1.3 The National Blend of Global Models, Version One

Monday, 11 January 2016: 11:30 AM
Room 226/227 ( New Orleans Ernest N. Morial Convention Center)
Kathryn K. Gilbert, NOAA/NWS/NCEP/Weather Prediction Center, College Park, MD; and D. T. Myrick, J. P. Craven, J. P. Gagan, T. M. Hamill, D. R. Novak, D. P. Ruth, J. Settelmaier, J. E. Sieveking, and B. Veenhuis Jr.

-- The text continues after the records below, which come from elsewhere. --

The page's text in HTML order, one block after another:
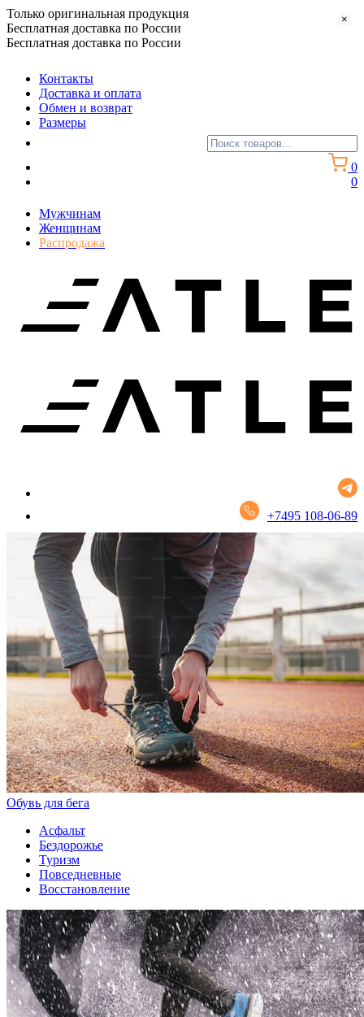
Только оригинальная продукция
Бесплатная доставка по России
Бесплатная доставка по России
Контакты
Доставка и оплата
Обмен и возврат
Размеры
0
0
Мужчинам
Женщинам
Распродажа
+7495 108-06-89
Обувь для бега
Асфальт
Бездорожье
Туризм
Повседневные
Восстановление
×
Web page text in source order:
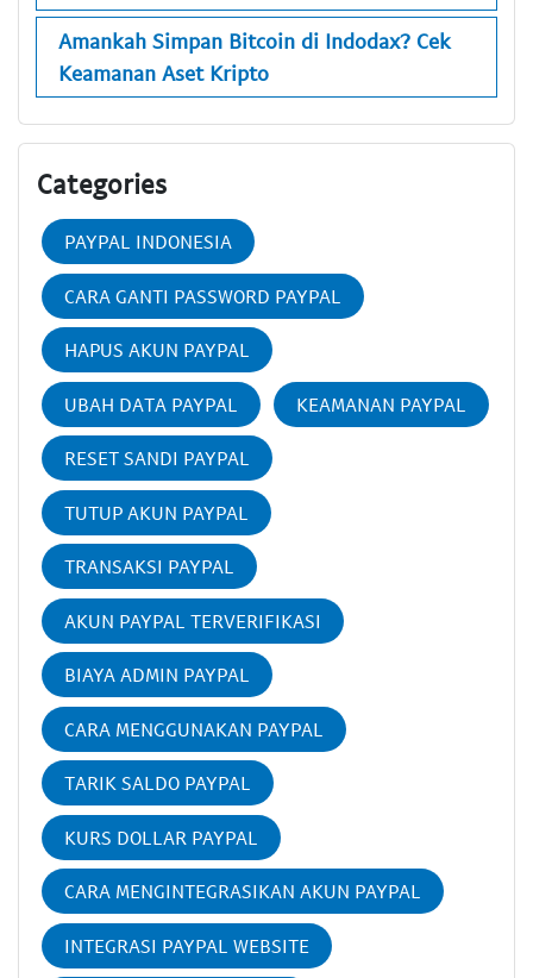
Amankah Simpan Bitcoin di Indodax? Cek
Keamanan Aset Kripto
Categories
PAYPAL INDONESIA
CARA GANTI PASSWORD PAYPAL
HAPUS AKUN PAYPAL
UBAH DATA PAYPAL KEAMANAN PAYPAL
RESET SANDI PAYPAL
TUTUP AKUN PAYPAL
TRANSAKSI PAYPAL
AKUN PAYPAL TERVERIFIKASI
BIAYA ADMIN PAYPAL
CARA MENGGUNAKAN PAYPAL
TARIK SALDO PAYPAL
KURS DOLLAR PAYPAL
CARA MENGINTEGRASIKAN AKUN PAYPAL
INTEGRASI PAYPAL WEBSITE
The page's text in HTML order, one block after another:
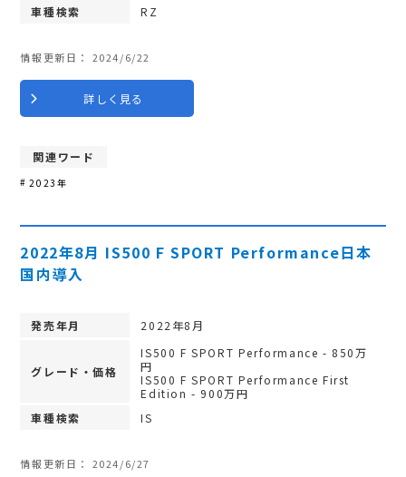
車種検索
RZ
情報更新日： 2024/6/22
詳しく見る
関連ワード
2023年
2022年8月 IS500 F SPORT Performance日本
国内導入
発売年月 2022年8月
グレード・価格
IS500 F SPORT Performance - 850万
円
IS500 F SPORT Performance First
Edition - 900万円
車種検索
IS
情報更新日： 2024/6/27
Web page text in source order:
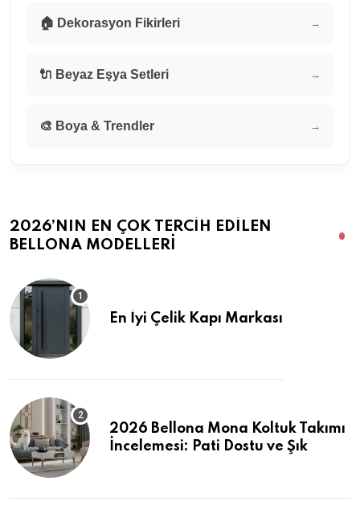
🏠 Dekorasyon Fikirleri →
🔌 Beyaz Eşya Setleri →
🎨 Boya & Trendler →
2026’NIN EN ÇOK TERCIH EDILEN
BELLONA MODELLERI
En İyi Çelik Kapı Markası
2026 Bellona Mona Koltuk Takımı
İncelemesi: Pati Dostu ve Şık
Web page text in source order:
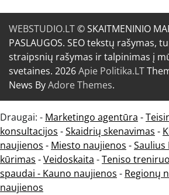
WEBSTUDIO.LT© SKAITMENINIO
PASLAUGOS. SEO tekstų rašymas,
straipsnių rašymas ir talpinimas į
svetaines. 2026Apie Politika.LT
News ByAdore Themes.
Draugai: - Marketingo agentūra -
konsultacijos -Skaidrių skenavimas -
naujienos - Miesto naujienos -Saulius
kūrimas -Veidoskaita -Teniso
spaudai - Kauno naujienos - Regionų
naujienos
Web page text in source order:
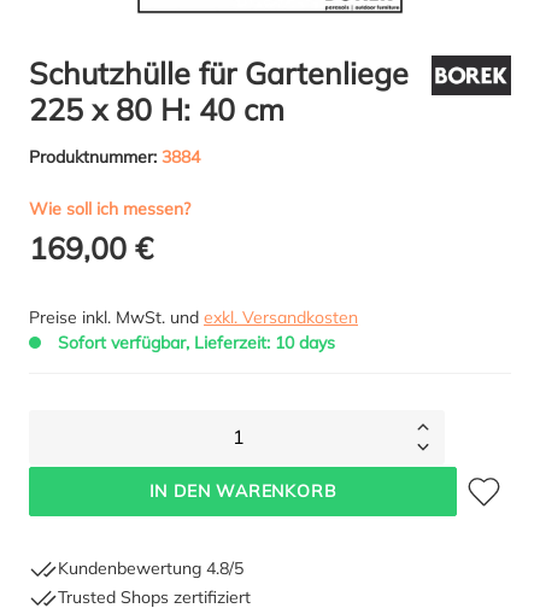
Schutzhülle für Gartenliege
225 x 80 H: 40 cm
Produktnummer: 3884
Wie soll ich messen?
169,00 €
Preise inkl. MwSt. und exkl. Versandkosten
Sofort verfügbar, Lieferzeit: 10 days
1
IN DEN WARENKORB
Zum
Kundenbewertung 4.8/5
Trusted Shops zertifiziert
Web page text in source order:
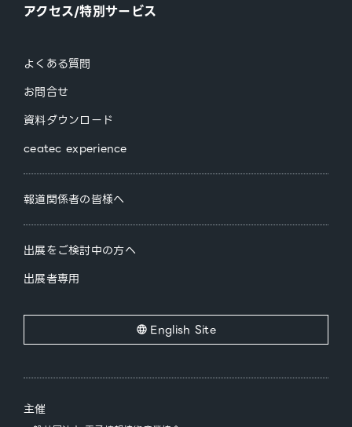
アクセス/特別サービス
よくある質問
お問合せ
資料ダウンロード
ceatec experience
報道関係者の皆様へ
出展をご検討中の方へ
出展者専用
English Site
主催

The NWS Regions and the Weather Prediction Center have investigated methods to provide a better starting point for NWS gridded forecasts. For example, NWS Central Region developed a simple consensus mean of raw model output and MOS forecasts, and simple linear regression techniques developed in NWS Western Region helped add value for complex terrain. The Disaster Relief Appropriations Act of 2013 provided support for the NWS to leverage these ideas to implement a national-scale, centrally-produced, model blending approach within the NWS. Scientists from the NWS Regions, the National Centers for Environmental Prediction, NWS Headquarters Offices, the Meteorological Development Laboratory and the Office of Atmospheric Research, Earth System Research Laboratory have collaborated on this project to define the scope and select candidate datasets and methodologies for use in the development. Given high expectations to have the first version of the National Blend of Models (NBM) running by the end of 2015, the scope of this project during the Sandy Supplemental funding period was limited to focus on calibrated forecast guidance from the global models, with an emphasis on the medium range (days 3 8) for the weather elements contained in the National Digital Forecast Database (NDFD).

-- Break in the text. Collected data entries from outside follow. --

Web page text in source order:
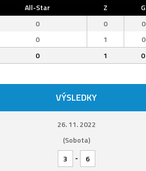
All-Star Z G
0 0 0
0 1 0
0 1 0
VÝSLEDKY
26. 11. 2022
(Sobota)
3
-
6
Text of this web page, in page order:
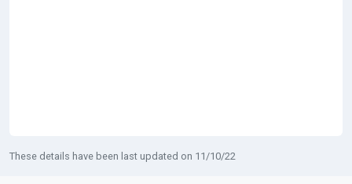
These details have been last updated on 11/10/22
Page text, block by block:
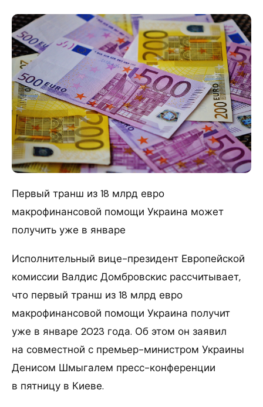
Первый транш из 18 млрд евро
макрофинансовой помощи Украина может
получить уже в январе
Исполнительный вице-президент Европейской
комиссии Валдис Домбровскис рассчитывает,
что первый транш из 18 млрд евро
макрофинансовой помощи Украина получит
уже в январе 2023 года. Об этом он заявил
на совместной с премьер-министром Украины
Денисом Шмыгалем пресс-конференции
в пятницу в Киеве.
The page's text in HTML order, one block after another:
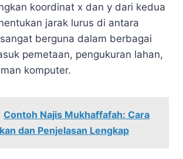
koordinat x dan y dari kedua
jarak lurus di antara
berguna dalam berbagai
pemetaan, pengukuran lahan,
komputer.
Contoh Najis Mukhaffafah: Cara
dan Penjelasan Lengkap
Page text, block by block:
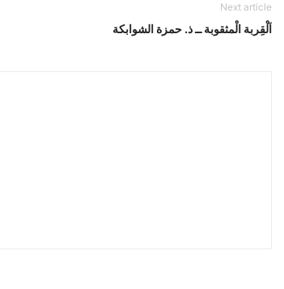
Next article
اَلْقِربة الْمثقوبة ــ ذ. حمزة الشوابكة
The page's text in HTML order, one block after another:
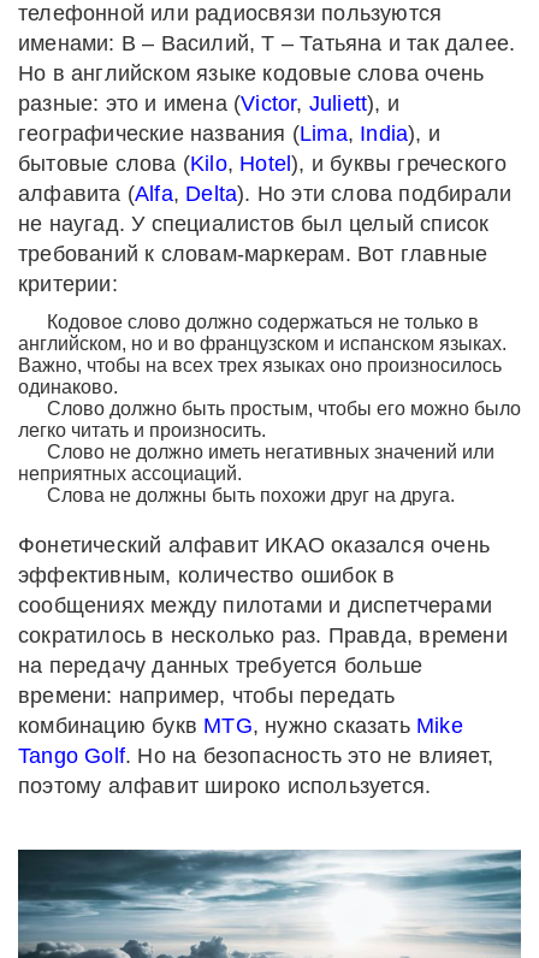
телефонной или радиосвязи пользуются
именами: В – Василий, Т – Татьяна и так далее.
Но в английском языке кодовые слова очень
разные: это и имена (Victor, Juliett), и
географические названия (Lima, India), и
бытовые слова (Kilo, Hotel), и буквы греческого
алфавита (Alfa, Delta). Но эти слова подбирали
не наугад. У специалистов был целый список
требований к словам-маркерам. Вот главные
критерии:
Кодовое слово должно содержаться не только в
английском, но и во французском и испанском языках.
Важно, чтобы на всех трех языках оно произносилось
одинаково.
Слово должно быть простым, чтобы его можно было
легко читать и произносить.
Слово не должно иметь негативных значений или
неприятных ассоциаций.
Слова не должны быть похожи друг на друга.
Фонетический алфавит ИКАО оказался очень
эффективным, количество ошибок в
сообщениях между пилотами и диспетчерами
сократилось в несколько раз. Правда, времени
на передачу данных требуется больше
времени: например, чтобы передать
комбинацию букв MTG, нужно сказать Mike
Tango Golf. Но на безопасность это не влияет,
поэтому алфавит широко используется.
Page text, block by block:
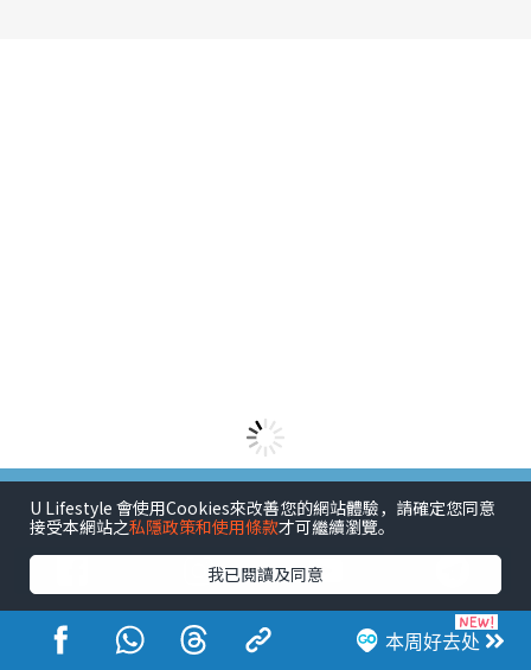
本周好去处
港玩港食港生活
U Lifestyle 會使用Cookies來改善您的網站體驗，請確定您同意
接受本網站之私隱政策和使用條款才可繼續瀏覽。
我已閱讀及同意
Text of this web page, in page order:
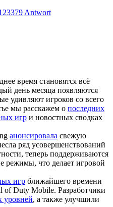
Antwort
время становятся всё
день месяца появляются
удивляют игроков со всего
мы расскажем о последних
игр и новостных сводках
анонсировала свежую
ряд усовершенствований
теперь поддерживаются
режимы, что делает игровой
игр ближайшего времени
of Duty Mobile. Разработчики
уровней, а также улучшили
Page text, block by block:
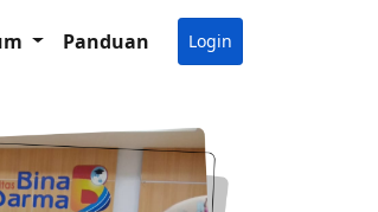
Panduan Login
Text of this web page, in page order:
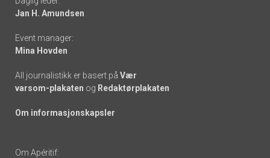
links
Jan H. Amundsen
Event manager:
Mina Hovden
All journalistikk er basert på Vær
varsom-plakaten og Redaktørplakaten
Om informasjonskapsler
Om Apéritif:
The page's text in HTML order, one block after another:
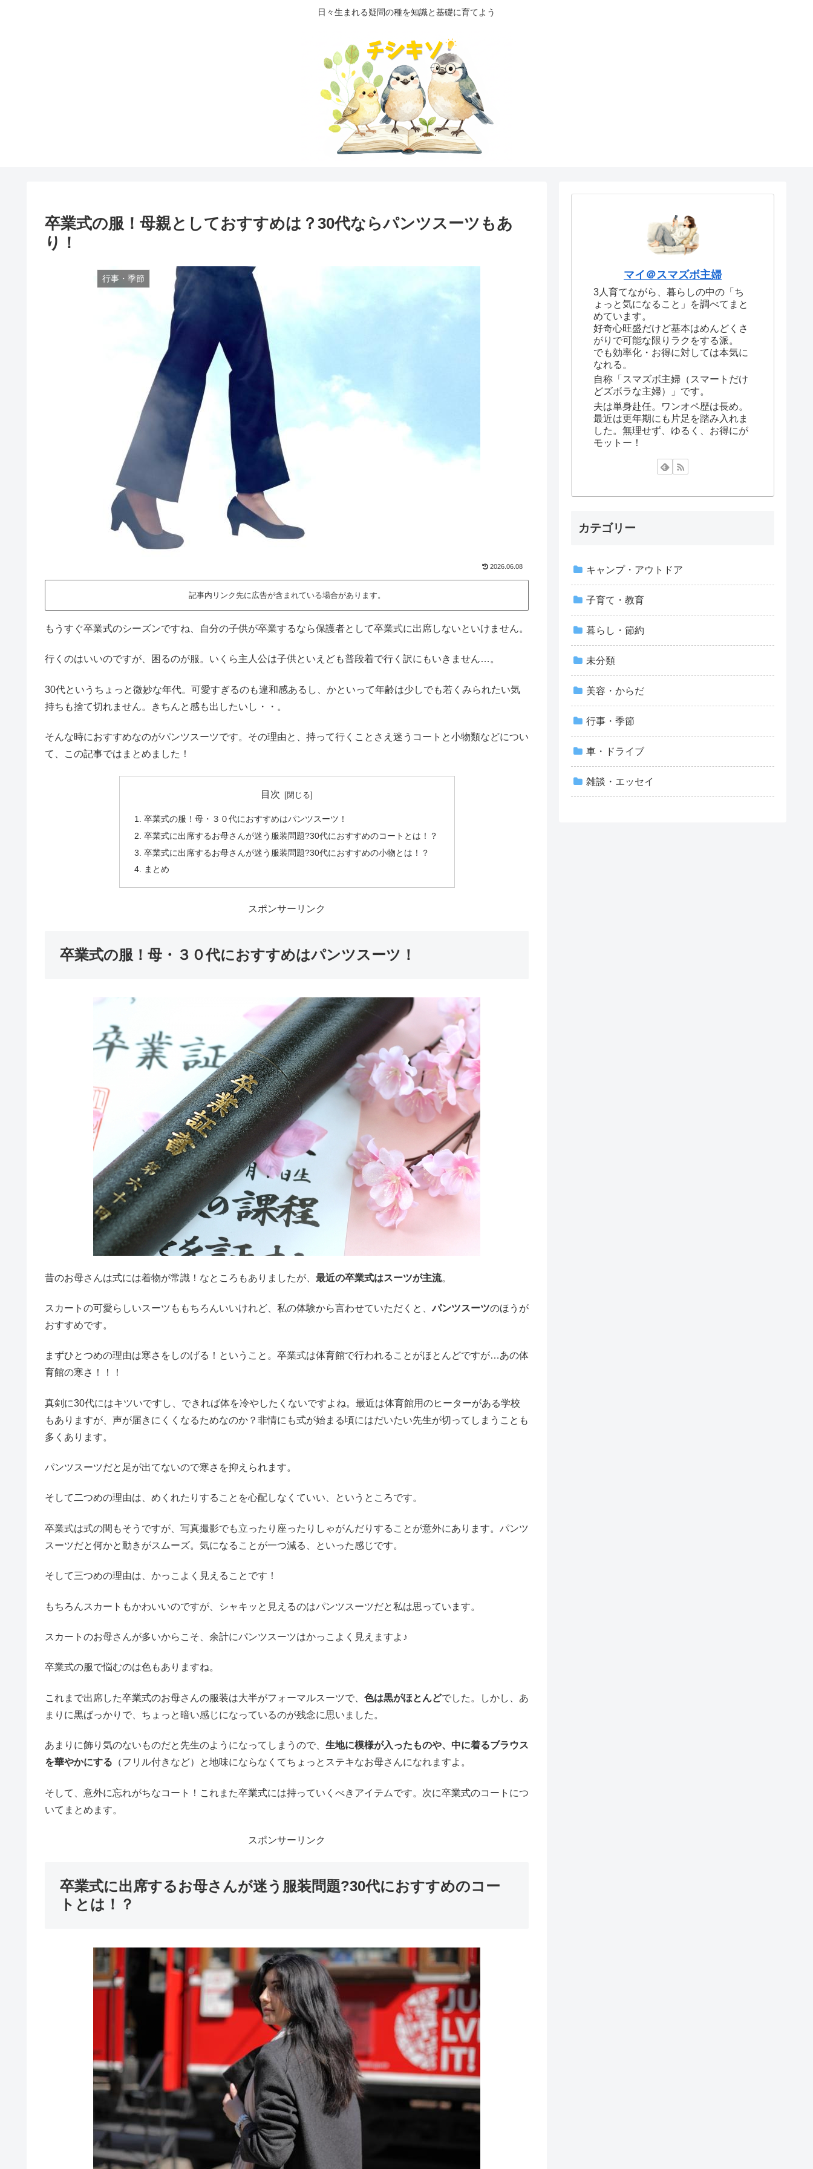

The first version of this NBM is scheduled to begin running on the production suite of NOAA's Weather and Climate Operational Supercomputing System in December 2015 to provide reliable availability to the forecasters for evaluation. The first version will have the following statistically calibrated weather elements over the conterminous United States: Temperature, Dewpoint Temperature, Daytime Maximum Temperature, Nighttime Minimum Temperature, Probability of Precipitation, Wind Speed, Wind Direction, Wind Gusts, Sky Cover, Relative Humidity and Apparent Temperature. This presentation will provide details on the datasets and techniques used in the development of the blended guidance and a look at some early evaluation results.

The NBM project, when successfully completed, will produce a nationally consistent and skillful suite of calibrated forecast guidance from a blend of both NWS and non-NWS models for use in forecasting at the national centers and local field offices. This development will leverage a common data assimilation analyses for calibration and verification, ensemble guidance which enables the estimation of uncertainty in the forecast, and emerging statistical post processing techniques to calibrate and blend model output and make the forecast guidance more useful.